Return the lines beginning at the one that contains "Shopping Cart" and continuing to the end of the entries, including both ends, exactly as written and nothing else.

Start of Block

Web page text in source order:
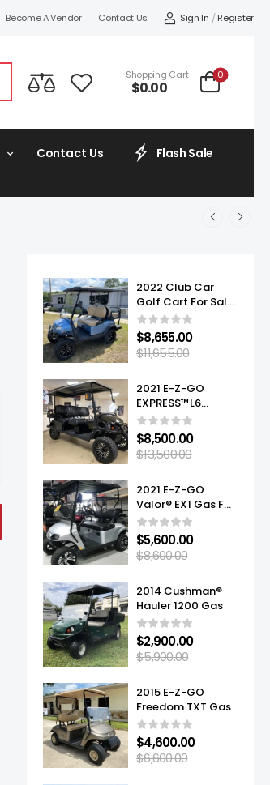
Become A Vendor Contact Us Sign In / Register
Shopping Cart
$0.00
0
Contact Us Flash Sale
2022 Club Car
Golf Cart For Sale
Onward Lifted 4
Passenger
$8,655.00
$11,655.00
2021 E-Z-GO
EXPRESS™L6
ELITE™ LITHIUM
$8,500.00
$13,500.00
2021 E-Z-GO
Valor® EX1 Gas For
Sale
$5,600.00
$8,600.00
2014 Cushman®
Hauler 1200 Gas
$2,900.00
$5,900.00
2015 E-Z-GO
Freedom TXT Gas
$4,600.00
$6,600.00

End of Block

◆ EXERCISE OUTPUT:
Shopping Cart
$0.00
0
Contact Us Flash Sale
2022 Club Car
Golf Cart For Sale
Onward Lifted 4
Passenger
$8,655.00
$11,655.00
2021 E-Z-GO
EXPRESS™L6
ELITE™ LITHIUM
$8,500.00
$13,500.00
2021 E-Z-GO
Valor® EX1 Gas For
Sale
$5,600.00
$8,600.00
2014 Cushman®
Hauler 1200 Gas
$2,900.00
$5,900.00
2015 E-Z-GO
Freedom TXT Gas
$4,600.00
$6,600.00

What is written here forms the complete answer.